■ **WHAT YOU WILL DO**: When a line of the records contains "operational", copy it.

(Items from a data source)
##########

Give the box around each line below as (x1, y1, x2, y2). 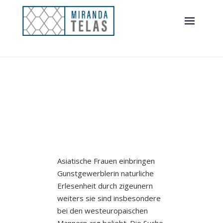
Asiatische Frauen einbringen (57, 155, 155, 166)
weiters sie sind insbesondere (57, 193, 161, 203)
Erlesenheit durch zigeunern (57, 180, 153, 191)
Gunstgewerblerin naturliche (57, 168, 154, 178)
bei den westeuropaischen (57, 205, 148, 216)
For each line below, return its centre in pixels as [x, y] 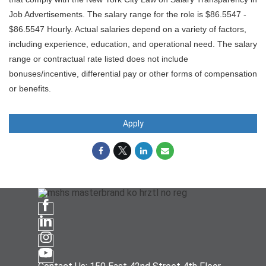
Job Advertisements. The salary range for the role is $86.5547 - [128, 14]
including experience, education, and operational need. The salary [133, 44]
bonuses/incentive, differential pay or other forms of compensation [133, 73]
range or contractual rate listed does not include [99, 58]
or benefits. [30, 88]
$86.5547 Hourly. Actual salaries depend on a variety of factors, [128, 29]
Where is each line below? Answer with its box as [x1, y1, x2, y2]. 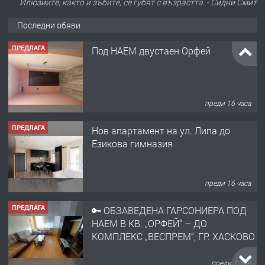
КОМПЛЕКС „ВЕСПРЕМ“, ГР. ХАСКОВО [92, 230, 255, 243]
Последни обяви [17, 19, 80, 31]
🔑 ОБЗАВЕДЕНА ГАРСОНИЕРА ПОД [92, 203, 247, 216]
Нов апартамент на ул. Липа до [92, 124, 230, 137]
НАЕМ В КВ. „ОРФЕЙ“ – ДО [92, 216, 207, 230]
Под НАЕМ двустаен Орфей [92, 44, 211, 57]
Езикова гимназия [92, 137, 173, 150]
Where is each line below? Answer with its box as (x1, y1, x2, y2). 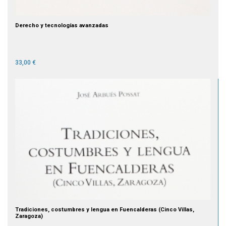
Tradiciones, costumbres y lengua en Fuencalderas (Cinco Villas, (15, 206, 194, 213)
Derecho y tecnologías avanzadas (15, 22, 108, 29)
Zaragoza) (15, 212, 43, 219)
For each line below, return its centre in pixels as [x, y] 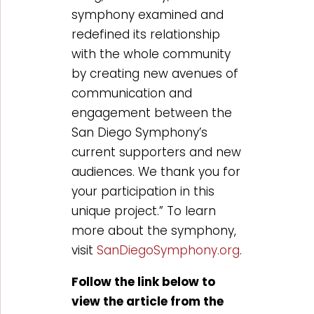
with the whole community [151, 54]
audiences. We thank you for [156, 171]
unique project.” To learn [144, 211]
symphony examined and [148, 14]
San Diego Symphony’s [140, 132]
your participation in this [143, 191]
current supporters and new [157, 152]
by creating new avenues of [155, 73]
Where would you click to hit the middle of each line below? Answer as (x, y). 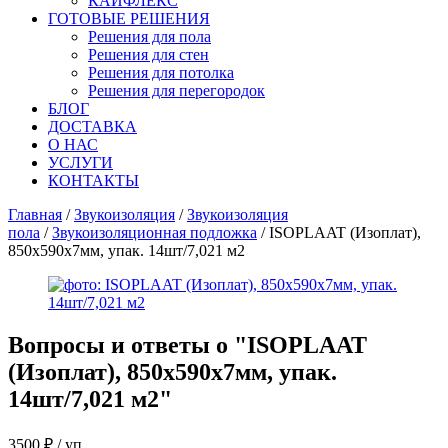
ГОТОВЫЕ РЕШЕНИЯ (129, 18)
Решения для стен (148, 54)
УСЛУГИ (80, 162)
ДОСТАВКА (92, 126)
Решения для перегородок (176, 90)
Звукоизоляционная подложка (154, 232)
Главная (35, 214)
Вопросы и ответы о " (127, 344)
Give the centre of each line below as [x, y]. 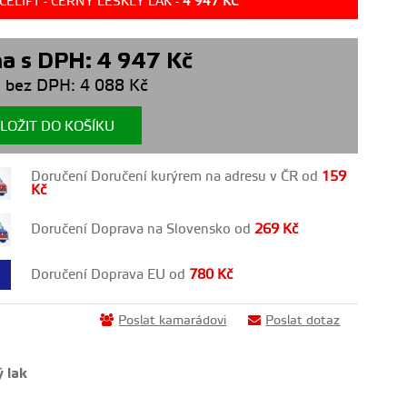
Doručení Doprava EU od [110, 274]
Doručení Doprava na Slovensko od [143, 230]
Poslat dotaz [303, 321]
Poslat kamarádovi [173, 321]
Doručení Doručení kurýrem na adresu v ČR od [177, 176]
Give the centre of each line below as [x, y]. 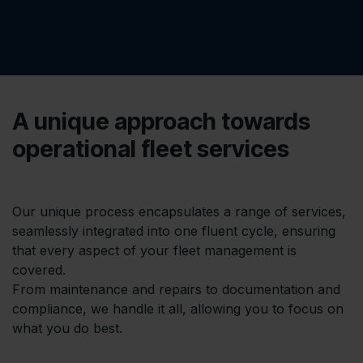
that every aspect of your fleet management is [154, 251]
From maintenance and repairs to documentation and [176, 290]
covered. [41, 270]
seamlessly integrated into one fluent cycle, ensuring [174, 231]
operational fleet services [151, 149]
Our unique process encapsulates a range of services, [179, 212]
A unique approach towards [161, 122]
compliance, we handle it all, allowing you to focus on [178, 309]
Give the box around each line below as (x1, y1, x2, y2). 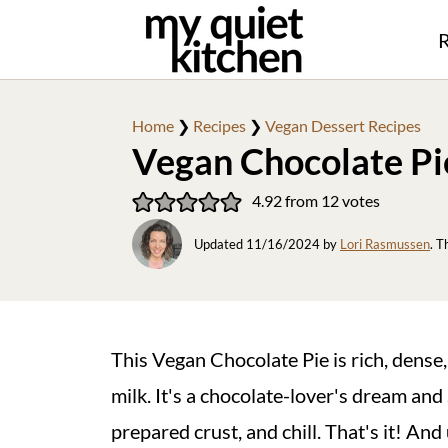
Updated (194, 235, 246, 252)
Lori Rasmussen (340, 235, 430, 252)
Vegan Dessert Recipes (265, 116, 421, 135)
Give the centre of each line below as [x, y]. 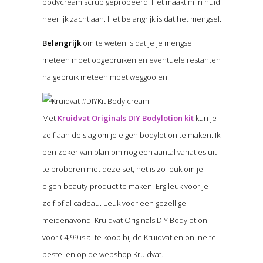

##########

■ **WRITTEN RESPONSE**:
including experience, education, and operational need. The salary [133, 44]
operational fleet services [151, 149]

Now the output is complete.